The fit() method of OPLSValidator will find the optimum number of components to remove, then evaluate the results on a 1-component sklearn.cross_decomposition.PLSRegression model. A permutation test is performed for each metric by permuting the target and for the PLS loadings by permuting the features.

This snippet will determine the best number of components to remove, perform permutation tests for regression metrics and perform two-tailed permutation tests for each feature (bin) relative to it's loading.

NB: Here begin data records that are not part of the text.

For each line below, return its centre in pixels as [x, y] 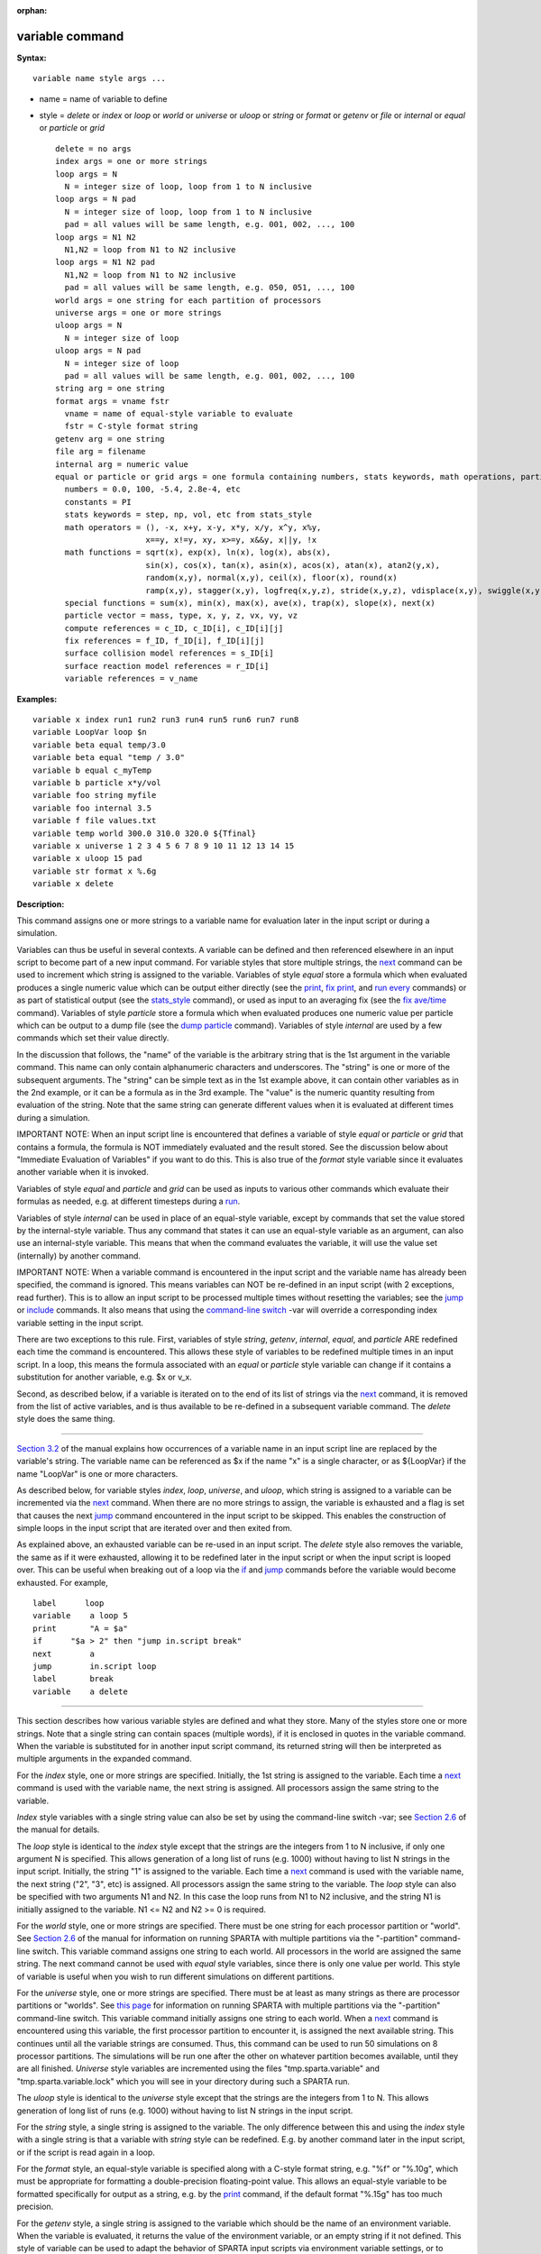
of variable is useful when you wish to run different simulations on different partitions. [175, 1976]
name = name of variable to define [103, 98]
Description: [41, 904]
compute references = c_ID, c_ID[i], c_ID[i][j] [174, 628]
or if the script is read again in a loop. [86, 2152]
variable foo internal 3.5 [92, 808]
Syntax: [32, 58]
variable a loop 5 [80, 1616]

The feature permutation tests for the colorectal cancer dataset would take quite some time, as they require that the model be fit as many as 874k times. So instead, we look at the UCI ML Wine Dataset provided by scikit-learn The feature permutation tests reveal that hue and malic acid do not differentate class 1 from class 0.

import pandas as pd
from pyopls import OPLSValidator
from sklearn.datasets import load_wine

wine_data = load_wine()
df = pd.DataFrame(wine_data['data'], columns=wine_data['feature_names'])
df['classification'] = wine_data['target']
df = df[df.classification.isin((0, 1))]
target = df.classification.apply(lambda x: 1 if x else -1)  # discriminant for class 1 vs class 0
X = df[[c for c in df.columns if c!='classification']]

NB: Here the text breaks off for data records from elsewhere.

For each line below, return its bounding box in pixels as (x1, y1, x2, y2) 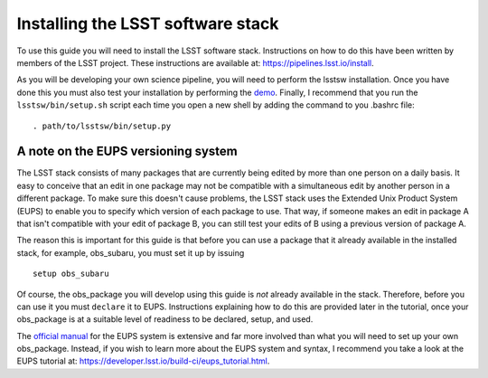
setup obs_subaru (33, 269, 109, 279)
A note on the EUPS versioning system (16, 144, 239, 159)
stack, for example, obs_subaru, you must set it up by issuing (16, 247, 245, 258)
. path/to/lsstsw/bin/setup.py (33, 120, 172, 131)
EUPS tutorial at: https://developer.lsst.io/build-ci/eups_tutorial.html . (16, 355, 270, 366)
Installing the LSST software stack (16, 14, 279, 33)
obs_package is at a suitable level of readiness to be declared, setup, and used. (16, 314, 314, 325)

validator = OPLSValidator(k=-1).fit(X, target)

Z = validator.opls_.transform(X)

feature_df = pd.DataFrame()
feature_df['feature_name'] = wine_data['feature_names']
feature_df['feature_p_value'] = validator.feature_p_values_
feature_df['feature_loading'] = validator.pls_.x_loadings_
print(feature_df.loc[feature_df.feature_loading.abs().sort_values(ascending=False).index].to_markdown())  # Pandas 1.0+ required for to_markdown

Feature importances

feature_name feature_p_value feature_loading
12 proline 0.00990099 0.385955
9 color_intensity 0.00990099 0.381981
0 alcohol 0.00990099 0.379567
6 flavanoids 0.00990099 0.359975
5 total_phenols 0.00990099 0.336182
11 od280/od315_of_diluted_wines 0.00990099 0.299045
3 alcalinity_of_ash 0.00990099 -0.239887
2 ash 0.00990099 0.22916
7 nonflavanoid_phenols 0.00990099 -0.224338
4 magnesium 0.00990099 0.18662
8 proanthocyanins 0.00990099 0.181767
1 malic_acid 0.564356 0.0293328
10 hue 0.623762 0.0210777

References

  1. Johan Trygg and Svante Wold. Orthogonal projections to latent structures (O-PLS). J. Chemometrics 2002; 16: 119-128. DOI: 10.1002/cem.695
  2. Eugene Edington and Patrick Onghena. "Calculating P-Values" in Randomization tests, 4th edition. New York: Chapman & Hall/CRC, 2007, pp. 33-53. DOI: 10.1201/9781420011814.
  3. Johan A. Westerhuis, Ewoud J. J. van Velzen, Huub C. J. Hoefsloot, Age K. Smilde. Discriminant Q-squared for improved discrimination in PLSDA models. Metabolomics 2008; 4: 293-296. DOI: 10.1007/s11306-008-0126-2

Data Acknowledgment

The test dataset provided at pyopls/tests/colorectal_cancer_nmr.csv is available at the NIH Common Fund's National Metabolomics Data Repository (NMDR) website, the Metabolomics Workbench, [https://metabolomicsworkbench.org] where it has been assigned Project ID PR000227. The data can be accessed directly via it's Project DOI 10.21228/M89P43. This work is supported by NIH grant, U2C-DK119886.

Note: The test dataset consists only of those spectra belonging to samples labeled "Colorectal Cancer" or "Healthy Control". The "target" variable has the value -1 for samples labeled "Healthy Control" and value +1 for samples labeled "Colorectal Cancer".